If you are going 1/8, the best in my opinion is: Izumi V.


----------



## iridebikes816

Dave Hickey said:


> Cheap and works good- Sram PC-1.....


thats what I run on all my bikes


----------



## ldotmurray

I'm running PC-1. I only have 15 miles on it, but so far so good. I did an long search & kept coming back to this chain. I was thinking about Origin 8 in red. Maybe later.


----------



## waldo425

palu said:


> I run cheap $10 KMC chains. Many miles and zero failures. I ran PC1's for a while and also didn't have issues. But a buddy snapped a couple.


Ive never liked those KMC chains. They are just too cheap and never last that long for me.


----------



## totally_fixxated

*nos*



jmlapoint said:


> They haven't made this chain for years.
> 
> Not sure why you recommend this in 2012.


Just recently purchased a few "NOS" Regina Oro track chains.

they are out there if you look...


----------



## waldo425

totally_fixxated said:


> Just recently purchased a few "NOS" Regina Oro track chains.
> 
> they are out there if you look...


Okay, well how long did it take to find and how expensive was it? 

Why don't focus on items that are readily available?


----------



## waldo425

You cant go wrong with Izumi or Wippermann/ Connex. Those two are the standard. 

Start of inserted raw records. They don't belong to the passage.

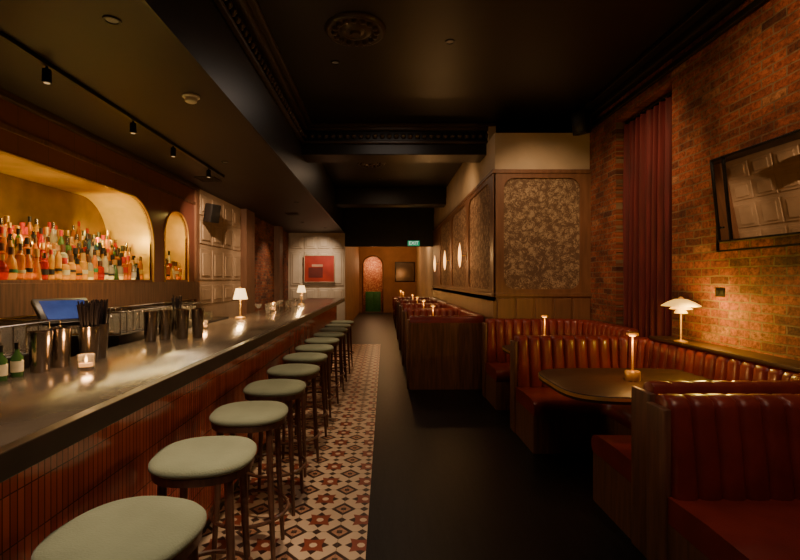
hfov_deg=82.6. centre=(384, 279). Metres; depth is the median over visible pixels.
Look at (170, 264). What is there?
bottle
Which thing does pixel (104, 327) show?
holder
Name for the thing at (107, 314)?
drinking glass
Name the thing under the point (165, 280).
shelf
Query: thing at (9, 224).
bottle
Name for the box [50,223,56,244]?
bottle
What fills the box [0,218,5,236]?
bottle
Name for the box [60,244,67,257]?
bottle
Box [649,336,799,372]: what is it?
wall ledge
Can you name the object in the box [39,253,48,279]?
bottle
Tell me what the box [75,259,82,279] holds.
bottle
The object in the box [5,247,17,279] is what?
bottle
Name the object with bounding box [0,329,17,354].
drinking glass
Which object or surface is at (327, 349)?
bar stool
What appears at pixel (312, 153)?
room structure
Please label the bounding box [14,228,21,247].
bottle
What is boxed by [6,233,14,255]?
bottle
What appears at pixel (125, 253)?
bottle
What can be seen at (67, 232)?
bottle
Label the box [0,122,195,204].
room structure
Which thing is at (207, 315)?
drinking glass
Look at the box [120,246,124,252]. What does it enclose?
bottle
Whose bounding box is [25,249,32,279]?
bottle
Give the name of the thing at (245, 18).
room structure
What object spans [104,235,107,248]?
bottle
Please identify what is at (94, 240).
bottle
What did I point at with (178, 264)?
bottle
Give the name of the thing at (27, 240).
bottle
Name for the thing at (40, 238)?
bottle
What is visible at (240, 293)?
table lamp
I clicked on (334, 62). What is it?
recessed light
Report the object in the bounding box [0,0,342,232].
ceiling
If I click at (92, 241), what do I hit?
bottle
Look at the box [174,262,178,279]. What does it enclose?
bottle
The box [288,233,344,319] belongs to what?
wall
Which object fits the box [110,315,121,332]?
drinking glass
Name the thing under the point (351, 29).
ceiling rose
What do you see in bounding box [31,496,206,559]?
bar stool
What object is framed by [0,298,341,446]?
countertop
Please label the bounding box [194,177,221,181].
ceiling vent
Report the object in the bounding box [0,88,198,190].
room structure
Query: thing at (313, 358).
bar stool
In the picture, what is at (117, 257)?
bottle
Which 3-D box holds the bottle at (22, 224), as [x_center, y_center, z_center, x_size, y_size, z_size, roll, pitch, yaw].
[-3.310,-0.413,4.154,0.078,0.220,0.080,0,0,0]
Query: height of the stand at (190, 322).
0.209 m
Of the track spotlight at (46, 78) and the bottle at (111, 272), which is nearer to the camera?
the track spotlight at (46, 78)
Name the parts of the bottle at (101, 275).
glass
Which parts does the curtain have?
rail
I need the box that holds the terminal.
[31,298,88,327]
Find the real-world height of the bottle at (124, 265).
0.252 m
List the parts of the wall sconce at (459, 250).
lamp shade
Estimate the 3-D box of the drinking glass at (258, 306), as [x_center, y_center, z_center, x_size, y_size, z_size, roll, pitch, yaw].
[-1.460,0.338,5.250,0.090,0.120,0.090,0,0,0]
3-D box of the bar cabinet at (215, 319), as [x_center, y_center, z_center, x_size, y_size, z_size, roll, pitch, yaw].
[-2.590,1.025,2.950,0.480,0.950,7.800,0,0,0]
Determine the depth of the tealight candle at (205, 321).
3.74 m
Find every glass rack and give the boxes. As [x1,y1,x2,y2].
[0,319,60,358]
[72,307,165,334]
[127,302,200,324]
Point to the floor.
(451, 478)
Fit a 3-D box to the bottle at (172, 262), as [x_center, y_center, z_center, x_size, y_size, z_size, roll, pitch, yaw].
[-2.930,-0.131,6.294,0.080,0.256,0.078,0,0,0]
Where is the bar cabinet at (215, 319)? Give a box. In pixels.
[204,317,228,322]
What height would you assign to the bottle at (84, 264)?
0.257 m
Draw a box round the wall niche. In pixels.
[0,153,150,279]
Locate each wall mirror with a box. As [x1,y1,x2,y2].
[395,262,414,281]
[709,129,799,251]
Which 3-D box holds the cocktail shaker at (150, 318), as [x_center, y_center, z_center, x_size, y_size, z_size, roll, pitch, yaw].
[-1.520,0.300,2.950,0.088,0.195,0.087,0,0,0]
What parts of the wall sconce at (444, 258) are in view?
lamp shade
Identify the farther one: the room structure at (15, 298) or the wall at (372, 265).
the wall at (372, 265)
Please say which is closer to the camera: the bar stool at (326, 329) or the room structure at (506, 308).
the room structure at (506, 308)
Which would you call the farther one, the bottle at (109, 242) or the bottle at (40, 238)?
the bottle at (109, 242)
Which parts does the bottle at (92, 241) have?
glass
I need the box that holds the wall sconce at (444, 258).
[443,251,449,269]
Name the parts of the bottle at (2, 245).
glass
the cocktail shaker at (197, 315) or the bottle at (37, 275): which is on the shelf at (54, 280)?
the bottle at (37, 275)
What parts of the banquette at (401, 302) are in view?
panel, backrest
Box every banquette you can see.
[397,297,438,338]
[399,300,448,349]
[401,304,462,365]
[405,309,484,389]
[482,319,637,409]
[510,335,799,558]
[647,394,799,559]
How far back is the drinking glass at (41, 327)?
2.30 m
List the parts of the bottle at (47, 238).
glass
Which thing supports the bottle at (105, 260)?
on the shelf at (54, 280)
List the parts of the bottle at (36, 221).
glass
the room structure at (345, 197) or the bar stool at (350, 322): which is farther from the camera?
the room structure at (345, 197)
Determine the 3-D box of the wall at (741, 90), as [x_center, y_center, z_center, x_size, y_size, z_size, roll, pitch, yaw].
[2.850,-0.350,2.500,0.300,3.700,8.200,0,0,0]
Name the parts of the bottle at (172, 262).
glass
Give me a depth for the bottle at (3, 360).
1.79 m
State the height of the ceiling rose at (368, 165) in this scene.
0.050 m
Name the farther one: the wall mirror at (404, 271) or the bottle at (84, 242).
the wall mirror at (404, 271)
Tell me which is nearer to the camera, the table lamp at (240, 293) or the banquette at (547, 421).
the banquette at (547, 421)
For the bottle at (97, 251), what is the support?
on the shelf at (54, 280)
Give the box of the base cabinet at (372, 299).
[365,292,380,311]
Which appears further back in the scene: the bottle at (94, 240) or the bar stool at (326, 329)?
the bar stool at (326, 329)
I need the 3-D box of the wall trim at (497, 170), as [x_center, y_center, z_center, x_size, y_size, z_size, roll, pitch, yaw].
[2.060,-0.615,5.975,1.280,1.670,0.050,0,0,0]
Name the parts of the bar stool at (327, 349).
seat, seat frame, leg, leg
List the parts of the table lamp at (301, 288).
lamp shade
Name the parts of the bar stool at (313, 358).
seat, seat frame, leg
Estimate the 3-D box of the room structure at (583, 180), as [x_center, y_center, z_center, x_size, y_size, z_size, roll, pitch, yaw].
[2.065,-0.575,5.985,1.270,1.710,0.030,0,0,0]
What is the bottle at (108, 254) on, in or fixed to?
on the shelf at (54, 280)
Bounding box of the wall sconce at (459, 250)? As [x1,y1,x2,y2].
[458,243,466,266]
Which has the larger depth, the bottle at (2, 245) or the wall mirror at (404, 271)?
the wall mirror at (404, 271)
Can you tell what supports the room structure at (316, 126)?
attached to the ceiling at (509, 62)
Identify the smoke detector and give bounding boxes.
[182,93,199,103]
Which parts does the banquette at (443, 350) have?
panel, panel, backrest
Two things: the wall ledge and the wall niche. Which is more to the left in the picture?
the wall niche
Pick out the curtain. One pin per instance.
(647, 162)
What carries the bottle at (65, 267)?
on the shelf at (54, 280)
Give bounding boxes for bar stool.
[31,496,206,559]
[148,436,256,559]
[208,401,289,559]
[243,379,306,515]
[266,363,319,476]
[282,352,327,448]
[295,344,333,426]
[304,337,339,410]
[313,332,344,397]
[319,327,347,386]
[325,323,350,377]
[330,320,353,366]
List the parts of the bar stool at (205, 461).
leg, leg, seat, seat frame, leg, leg
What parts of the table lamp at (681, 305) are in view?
stem, lamp shade, lamp shade, lamp shade
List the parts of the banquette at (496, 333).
panel, seat, backrest
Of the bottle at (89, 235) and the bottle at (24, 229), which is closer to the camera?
the bottle at (24, 229)
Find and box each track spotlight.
[41,66,51,84]
[129,121,136,133]
[170,146,175,156]
[206,169,210,177]
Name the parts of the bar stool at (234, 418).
leg, seat, seat frame, leg, leg
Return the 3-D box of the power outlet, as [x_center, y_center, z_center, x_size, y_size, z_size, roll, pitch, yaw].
[2.695,0.100,3.660,0.011,0.070,0.100,0,0,0]
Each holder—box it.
[76,300,99,361]
[93,299,110,358]
[171,295,181,334]
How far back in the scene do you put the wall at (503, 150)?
6.73 m
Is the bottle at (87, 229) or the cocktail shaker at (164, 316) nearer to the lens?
the cocktail shaker at (164, 316)
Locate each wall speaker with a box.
[203,203,220,222]
[571,110,590,135]
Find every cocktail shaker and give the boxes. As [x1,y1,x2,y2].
[143,311,157,341]
[158,310,171,339]
[174,308,184,336]
[176,309,188,338]
[191,309,204,337]
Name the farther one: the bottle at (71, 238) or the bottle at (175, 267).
the bottle at (175, 267)
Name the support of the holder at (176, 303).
on the bar counter at (74, 442)
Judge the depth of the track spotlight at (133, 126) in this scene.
3.90 m
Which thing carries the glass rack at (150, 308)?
on the stand at (113, 340)
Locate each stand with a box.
[4,351,29,372]
[70,327,158,356]
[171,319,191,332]
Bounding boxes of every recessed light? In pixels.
[102,15,121,25]
[331,60,339,64]
[445,39,454,44]
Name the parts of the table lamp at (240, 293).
lamp shade
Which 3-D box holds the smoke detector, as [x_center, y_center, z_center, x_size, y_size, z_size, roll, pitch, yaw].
[-1.475,-1.374,3.460,0.128,0.052,0.128,0,0,0]
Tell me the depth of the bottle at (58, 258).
4.04 m
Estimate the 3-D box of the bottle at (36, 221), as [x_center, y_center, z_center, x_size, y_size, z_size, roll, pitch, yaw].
[-3.310,-0.442,4.322,0.073,0.278,0.071,0,0,0]
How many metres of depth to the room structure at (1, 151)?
4.35 m
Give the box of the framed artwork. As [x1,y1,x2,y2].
[304,255,334,281]
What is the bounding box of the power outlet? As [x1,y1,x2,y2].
[715,288,724,296]
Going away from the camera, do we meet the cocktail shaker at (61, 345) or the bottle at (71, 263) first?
the cocktail shaker at (61, 345)
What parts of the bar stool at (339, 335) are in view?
seat, leg
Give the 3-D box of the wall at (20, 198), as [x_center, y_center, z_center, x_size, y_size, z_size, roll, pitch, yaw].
[-3.400,-0.335,3.485,0.001,1.230,4.170,0,0,0]
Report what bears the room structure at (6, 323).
attached to the wall at (158, 204)
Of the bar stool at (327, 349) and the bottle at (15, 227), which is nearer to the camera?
the bottle at (15, 227)
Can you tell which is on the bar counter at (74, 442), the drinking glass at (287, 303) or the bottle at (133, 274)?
the drinking glass at (287, 303)
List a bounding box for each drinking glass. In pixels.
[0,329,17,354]
[15,327,33,350]
[30,325,47,330]
[106,314,113,330]
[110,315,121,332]
[121,314,130,330]
[128,313,137,329]
[136,312,143,327]
[204,312,209,320]
[255,304,261,314]
[265,304,270,312]
[269,302,273,310]
[285,301,289,308]
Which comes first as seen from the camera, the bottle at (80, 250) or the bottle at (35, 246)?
the bottle at (35, 246)
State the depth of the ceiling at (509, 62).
4.56 m
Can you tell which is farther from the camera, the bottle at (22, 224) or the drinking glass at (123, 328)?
the bottle at (22, 224)
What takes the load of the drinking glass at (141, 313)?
in the glass rack at (150, 308)
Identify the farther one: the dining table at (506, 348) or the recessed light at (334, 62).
the dining table at (506, 348)
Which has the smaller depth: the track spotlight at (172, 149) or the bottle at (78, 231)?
the track spotlight at (172, 149)
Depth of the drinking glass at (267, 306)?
5.42 m
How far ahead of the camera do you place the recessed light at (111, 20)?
2.45 m
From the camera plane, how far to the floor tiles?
3.26 m
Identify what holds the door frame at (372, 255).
attached to the wall at (389, 256)
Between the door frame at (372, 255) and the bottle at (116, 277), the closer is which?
the bottle at (116, 277)
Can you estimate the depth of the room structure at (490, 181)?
7.75 m
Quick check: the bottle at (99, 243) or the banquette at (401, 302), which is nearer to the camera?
the bottle at (99, 243)
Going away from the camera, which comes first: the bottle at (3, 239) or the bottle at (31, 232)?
the bottle at (3, 239)
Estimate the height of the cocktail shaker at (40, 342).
0.175 m
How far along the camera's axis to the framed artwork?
13.39 m
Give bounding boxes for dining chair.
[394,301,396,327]
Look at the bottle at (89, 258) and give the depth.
4.46 m
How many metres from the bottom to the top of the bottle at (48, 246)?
0.234 m
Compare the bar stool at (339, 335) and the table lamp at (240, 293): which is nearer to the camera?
the table lamp at (240, 293)
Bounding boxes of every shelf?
[0,279,152,282]
[165,280,187,281]
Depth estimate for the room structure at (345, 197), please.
10.80 m
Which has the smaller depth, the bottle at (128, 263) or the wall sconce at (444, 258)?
the bottle at (128, 263)
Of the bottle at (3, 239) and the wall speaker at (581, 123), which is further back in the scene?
the wall speaker at (581, 123)
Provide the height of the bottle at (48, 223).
0.265 m
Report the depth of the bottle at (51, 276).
3.95 m
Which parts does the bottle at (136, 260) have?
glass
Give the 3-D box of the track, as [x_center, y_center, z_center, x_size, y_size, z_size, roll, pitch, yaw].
[-2.170,-1.385,3.850,0.036,0.030,4.500,0,0,0]
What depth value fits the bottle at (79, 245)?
4.61 m
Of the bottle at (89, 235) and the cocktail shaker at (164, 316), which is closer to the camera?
the cocktail shaker at (164, 316)
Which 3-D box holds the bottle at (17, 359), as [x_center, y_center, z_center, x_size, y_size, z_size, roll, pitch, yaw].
[-1.520,0.328,1.880,0.046,0.140,0.044,0,0,0]
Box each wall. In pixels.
[0,98,287,311]
[0,173,105,239]
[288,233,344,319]
[345,247,358,320]
[359,247,416,312]
[364,257,382,310]
[417,126,589,296]
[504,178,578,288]
[590,0,799,360]
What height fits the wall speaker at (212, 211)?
0.301 m
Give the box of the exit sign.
[408,241,419,245]
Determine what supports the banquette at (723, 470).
on the floor
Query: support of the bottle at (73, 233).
on the shelf at (54, 280)
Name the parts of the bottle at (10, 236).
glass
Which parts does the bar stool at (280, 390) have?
leg, leg, seat, seat frame, leg, leg
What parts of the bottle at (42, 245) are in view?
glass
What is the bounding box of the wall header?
[345,208,433,246]
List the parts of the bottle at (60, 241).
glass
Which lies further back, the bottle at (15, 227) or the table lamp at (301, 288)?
the table lamp at (301, 288)
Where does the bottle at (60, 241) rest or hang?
on the shelf at (54, 280)
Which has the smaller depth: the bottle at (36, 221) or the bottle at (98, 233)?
the bottle at (36, 221)
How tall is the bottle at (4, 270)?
0.192 m
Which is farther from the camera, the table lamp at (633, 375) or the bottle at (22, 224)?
the bottle at (22, 224)
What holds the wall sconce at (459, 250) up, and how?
attached to the wall at (503, 150)
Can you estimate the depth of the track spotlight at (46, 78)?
2.90 m
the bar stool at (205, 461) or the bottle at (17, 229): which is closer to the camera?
the bar stool at (205, 461)
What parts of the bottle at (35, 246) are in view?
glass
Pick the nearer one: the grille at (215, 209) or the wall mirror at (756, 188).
the wall mirror at (756, 188)
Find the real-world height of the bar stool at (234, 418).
0.800 m
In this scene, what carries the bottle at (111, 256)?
on the shelf at (54, 280)
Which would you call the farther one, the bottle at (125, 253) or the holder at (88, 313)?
the bottle at (125, 253)
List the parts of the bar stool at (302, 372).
leg, seat, seat frame, leg, leg
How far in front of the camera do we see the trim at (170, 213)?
6.26 m
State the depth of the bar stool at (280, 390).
2.91 m
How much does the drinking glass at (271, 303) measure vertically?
0.110 m
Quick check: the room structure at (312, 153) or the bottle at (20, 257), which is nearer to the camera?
the bottle at (20, 257)
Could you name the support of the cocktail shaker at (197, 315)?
on the bar counter at (74, 442)
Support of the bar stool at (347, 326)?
on the floor tiles
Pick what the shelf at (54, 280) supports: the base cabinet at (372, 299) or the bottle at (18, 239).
the bottle at (18, 239)
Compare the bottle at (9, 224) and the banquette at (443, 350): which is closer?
the bottle at (9, 224)
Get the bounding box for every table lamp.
[233,287,247,318]
[297,284,305,304]
[541,314,548,334]
[624,332,640,381]
[661,297,701,342]
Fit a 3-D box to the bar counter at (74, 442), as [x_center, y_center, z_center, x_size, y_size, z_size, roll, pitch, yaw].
[-1.249,0.949,4.492,0.742,1.103,10.985,0,0,0]
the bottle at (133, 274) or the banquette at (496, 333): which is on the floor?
the banquette at (496, 333)
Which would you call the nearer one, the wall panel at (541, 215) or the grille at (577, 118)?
the grille at (577, 118)
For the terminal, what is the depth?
2.56 m
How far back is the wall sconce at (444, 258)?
9.82 m
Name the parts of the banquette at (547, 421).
panel, seat, panel, backrest
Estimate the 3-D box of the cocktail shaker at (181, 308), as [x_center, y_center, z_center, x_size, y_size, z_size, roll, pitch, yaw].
[-1.440,0.300,3.200,0.088,0.195,0.087,0,0,0]
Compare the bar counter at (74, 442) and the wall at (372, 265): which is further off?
the wall at (372, 265)
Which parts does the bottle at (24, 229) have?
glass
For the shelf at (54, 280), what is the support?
attached to the wall niche
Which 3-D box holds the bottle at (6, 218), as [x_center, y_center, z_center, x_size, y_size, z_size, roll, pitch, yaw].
[-3.310,-0.432,3.983,0.080,0.259,0.078,0,0,0]
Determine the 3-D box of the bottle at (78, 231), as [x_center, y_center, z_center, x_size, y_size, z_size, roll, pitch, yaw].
[-3.310,-0.468,4.920,0.052,0.330,0.050,0,0,0]
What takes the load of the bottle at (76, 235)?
on the shelf at (54, 280)
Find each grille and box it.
[211,205,220,222]
[571,111,584,134]
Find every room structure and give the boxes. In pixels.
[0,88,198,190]
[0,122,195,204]
[0,150,153,318]
[0,282,198,317]
[0,299,194,328]
[139,0,344,232]
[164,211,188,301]
[194,188,199,307]
[200,189,240,317]
[213,0,312,144]
[241,209,254,314]
[274,226,282,306]
[302,126,572,162]
[303,123,495,143]
[335,187,446,207]
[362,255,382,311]
[432,169,495,296]
[433,173,495,300]
[433,288,495,320]
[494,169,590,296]
[494,173,590,300]
[496,298,590,319]
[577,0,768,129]
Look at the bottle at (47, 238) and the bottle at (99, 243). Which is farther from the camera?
the bottle at (99, 243)
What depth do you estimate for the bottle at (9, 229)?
3.77 m
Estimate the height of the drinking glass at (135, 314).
0.110 m
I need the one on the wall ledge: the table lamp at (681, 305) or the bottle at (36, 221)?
the table lamp at (681, 305)
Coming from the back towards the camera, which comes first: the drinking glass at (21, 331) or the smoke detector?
the smoke detector
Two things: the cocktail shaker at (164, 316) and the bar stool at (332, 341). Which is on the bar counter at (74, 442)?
the cocktail shaker at (164, 316)
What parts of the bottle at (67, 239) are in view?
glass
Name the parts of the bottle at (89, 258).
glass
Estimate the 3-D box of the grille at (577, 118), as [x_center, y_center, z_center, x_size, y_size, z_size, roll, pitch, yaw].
[2.436,-1.982,5.747,0.010,0.250,0.150,-16,10,-39]
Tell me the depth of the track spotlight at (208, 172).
5.58 m
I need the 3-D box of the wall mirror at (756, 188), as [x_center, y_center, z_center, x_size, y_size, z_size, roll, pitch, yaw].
[2.600,-0.590,3.009,0.188,0.740,1.202,0,0,0]
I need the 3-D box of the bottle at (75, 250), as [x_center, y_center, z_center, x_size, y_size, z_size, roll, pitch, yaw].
[-3.010,-0.195,4.424,0.080,0.234,0.078,0,0,0]
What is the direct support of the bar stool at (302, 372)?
on the floor tiles
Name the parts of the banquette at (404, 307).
panel, panel, panel, backrest
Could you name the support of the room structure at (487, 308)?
attached to the wall at (503, 150)
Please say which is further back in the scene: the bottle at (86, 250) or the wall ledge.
the bottle at (86, 250)
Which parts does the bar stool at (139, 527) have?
seat frame, leg
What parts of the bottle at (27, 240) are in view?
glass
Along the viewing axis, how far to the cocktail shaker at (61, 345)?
2.07 m
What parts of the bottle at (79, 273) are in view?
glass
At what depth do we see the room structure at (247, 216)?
9.07 m
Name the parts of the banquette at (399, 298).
panel, panel, backrest
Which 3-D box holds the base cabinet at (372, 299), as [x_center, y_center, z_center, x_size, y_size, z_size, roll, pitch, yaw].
[-0.560,1.025,21.540,0.720,0.950,0.320,0,0,0]
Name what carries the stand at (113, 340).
on the station
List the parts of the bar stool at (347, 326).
seat, leg
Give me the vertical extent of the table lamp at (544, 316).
0.362 m
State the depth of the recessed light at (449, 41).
4.19 m
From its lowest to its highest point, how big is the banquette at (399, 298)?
1.004 m
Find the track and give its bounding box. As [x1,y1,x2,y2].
[0,30,223,177]
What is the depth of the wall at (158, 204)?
5.49 m
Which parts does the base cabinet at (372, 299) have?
door, door
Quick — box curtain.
[623,92,671,337]
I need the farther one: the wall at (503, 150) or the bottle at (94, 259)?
the wall at (503, 150)
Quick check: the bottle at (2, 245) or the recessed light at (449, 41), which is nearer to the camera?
the bottle at (2, 245)
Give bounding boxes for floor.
[337,311,646,559]
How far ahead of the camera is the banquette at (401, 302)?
9.79 m
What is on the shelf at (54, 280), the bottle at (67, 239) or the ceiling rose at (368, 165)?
the bottle at (67, 239)
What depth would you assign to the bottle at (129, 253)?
5.36 m
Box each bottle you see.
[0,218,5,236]
[0,226,6,251]
[0,243,7,260]
[0,254,8,279]
[0,345,7,381]
[3,215,9,230]
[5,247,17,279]
[6,222,14,238]
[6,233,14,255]
[7,228,13,243]
[10,342,23,376]
[14,226,22,243]
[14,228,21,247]
[14,243,25,279]
[15,238,22,253]
[20,222,24,234]
[22,226,29,246]
[23,238,31,257]
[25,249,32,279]
[26,216,32,235]
[30,231,34,246]
[31,234,36,247]
[32,237,38,262]
[33,219,39,234]
[33,249,41,279]
[37,228,44,248]
[39,243,47,260]
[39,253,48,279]
[44,227,48,243]
[45,236,52,252]
[47,222,51,236]
[47,245,54,258]
[48,249,54,279]
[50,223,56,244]
[54,245,61,279]
[58,230,64,244]
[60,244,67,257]
[62,258,69,279]
[65,230,69,236]
[65,237,71,252]
[68,255,75,279]
[70,237,75,245]
[71,226,75,241]
[73,248,77,262]
[74,234,79,247]
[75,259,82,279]
[76,221,81,241]
[77,243,81,255]
[78,249,85,260]
[79,253,87,279]
[82,240,87,252]
[85,228,88,243]
[85,249,88,260]
[87,234,90,251]
[87,256,93,279]
[89,240,94,257]
[92,250,97,279]
[93,239,98,249]
[96,250,101,260]
[97,232,101,241]
[98,242,101,257]
[98,261,104,279]
[101,248,104,259]
[102,251,108,279]
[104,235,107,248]
[107,241,112,254]
[107,249,110,265]
[108,261,114,279]
[110,255,114,266]
[113,260,118,279]
[115,250,120,259]
[117,260,123,279]
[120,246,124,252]
[122,257,127,279]
[124,247,127,261]
[126,256,131,279]
[128,247,131,262]
[131,260,135,279]
[134,258,139,279]
[138,257,142,279]
[166,260,169,279]
[169,263,172,279]
[171,261,175,279]
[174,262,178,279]
[177,263,181,279]
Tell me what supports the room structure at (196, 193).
attached to the wall at (158, 204)
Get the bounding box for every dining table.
[502,345,509,354]
[538,368,713,404]
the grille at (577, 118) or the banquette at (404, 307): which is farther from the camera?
the banquette at (404, 307)
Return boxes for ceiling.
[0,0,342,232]
[256,0,702,186]
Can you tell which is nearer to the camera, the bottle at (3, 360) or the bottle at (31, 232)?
the bottle at (3, 360)
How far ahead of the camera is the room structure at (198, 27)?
3.67 m
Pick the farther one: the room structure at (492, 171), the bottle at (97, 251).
the room structure at (492, 171)
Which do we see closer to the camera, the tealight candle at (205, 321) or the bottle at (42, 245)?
the tealight candle at (205, 321)
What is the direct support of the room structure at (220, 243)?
attached to the wall at (158, 204)
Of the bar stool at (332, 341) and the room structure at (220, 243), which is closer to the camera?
the bar stool at (332, 341)
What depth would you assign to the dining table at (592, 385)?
3.39 m
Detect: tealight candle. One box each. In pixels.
[76,353,95,369]
[203,320,207,328]
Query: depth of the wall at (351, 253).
16.16 m
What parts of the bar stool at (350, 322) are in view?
seat, leg
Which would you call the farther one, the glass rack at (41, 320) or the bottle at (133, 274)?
the bottle at (133, 274)
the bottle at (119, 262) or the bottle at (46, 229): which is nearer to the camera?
the bottle at (46, 229)
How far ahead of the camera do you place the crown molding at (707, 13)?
4.14 m
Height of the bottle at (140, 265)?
0.274 m
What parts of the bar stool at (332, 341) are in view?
leg, seat, leg, leg
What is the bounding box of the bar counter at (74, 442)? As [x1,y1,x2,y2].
[0,298,344,559]
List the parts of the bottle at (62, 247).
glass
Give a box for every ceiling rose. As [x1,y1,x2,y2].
[325,12,385,46]
[357,163,384,167]
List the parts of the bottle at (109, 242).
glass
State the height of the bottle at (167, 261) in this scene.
0.261 m
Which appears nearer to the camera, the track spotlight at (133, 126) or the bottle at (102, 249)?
the track spotlight at (133, 126)
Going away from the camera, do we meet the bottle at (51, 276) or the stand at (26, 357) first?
the stand at (26, 357)
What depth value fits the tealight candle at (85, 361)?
2.01 m
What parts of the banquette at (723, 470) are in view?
panel, backrest, seat
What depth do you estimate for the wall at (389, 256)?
21.00 m
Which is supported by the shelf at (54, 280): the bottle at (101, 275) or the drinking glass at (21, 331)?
the bottle at (101, 275)
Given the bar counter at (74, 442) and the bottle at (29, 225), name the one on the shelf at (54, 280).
the bottle at (29, 225)
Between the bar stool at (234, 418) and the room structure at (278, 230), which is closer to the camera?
the bar stool at (234, 418)
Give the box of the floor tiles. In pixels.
[198,344,379,559]
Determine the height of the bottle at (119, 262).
0.211 m
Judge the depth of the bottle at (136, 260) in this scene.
5.31 m
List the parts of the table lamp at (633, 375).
stem, lamp shade
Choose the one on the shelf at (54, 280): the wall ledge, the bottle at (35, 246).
the bottle at (35, 246)
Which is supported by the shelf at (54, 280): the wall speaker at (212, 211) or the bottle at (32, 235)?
the bottle at (32, 235)
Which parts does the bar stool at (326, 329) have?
seat, leg, leg
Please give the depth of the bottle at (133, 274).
5.22 m
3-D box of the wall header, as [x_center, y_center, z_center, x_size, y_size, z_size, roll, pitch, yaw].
[0.135,-1.600,13.600,2.650,1.200,0.200,0,0,0]

Ive been using a PC-1 chain for a few months now and I'm pretty happy with it. I have a couple thousand hard miles on it with no issue. It is cheap and easy to get.


----------



## totally_fixxated

*"good fixie chain"*



waldo425 said:


> Okay, well how long did it take to find and how expensive was it?
> 
> Why don't focus on items that are readily available?


Time is relative, price was not!$$$

"Why don't focus"? 

He asked for an opinion, and got mine.


----------



## sir duke

jmlapoint said:


> If you are going 1/8, the best in my opinion is: Zumi V.


Yup. I love my Izumi. Built to last and butter smooth. :thumbsup:


----------



## endcycle

Any input on the colored chains? Are there any that aren't garbage?


----------



## mudge

I run a 3/32" drivetrain, so I can run any old chain I want. I've never actually bought a chain for my fixie. Whenever I need a new fixie chain, I just use whatever chain I recently took off one of my geared bikes. Till someone pays me to use a chain, I can't get one any cheaper than that.


----------



## PeteV

Personally I use a KCM BMX type chain that I get from KMart, costs next to nothing and have never snapped one. If I was to build my dream bike I would be buying an Izumi tho...


----------



## waldo425

mudge said:


> I run a 3/32" drivetrain, so I can run any old chain I want. I've never actually bought a chain for my fixie. Whenever I need a new fixie chain, I just use whatever chain I recently took off one of my geared bikes. Till someone pays me to use a chain, I can't get one any cheaper than that.


Wait what? You use your worn cast off chains on your bike?


----------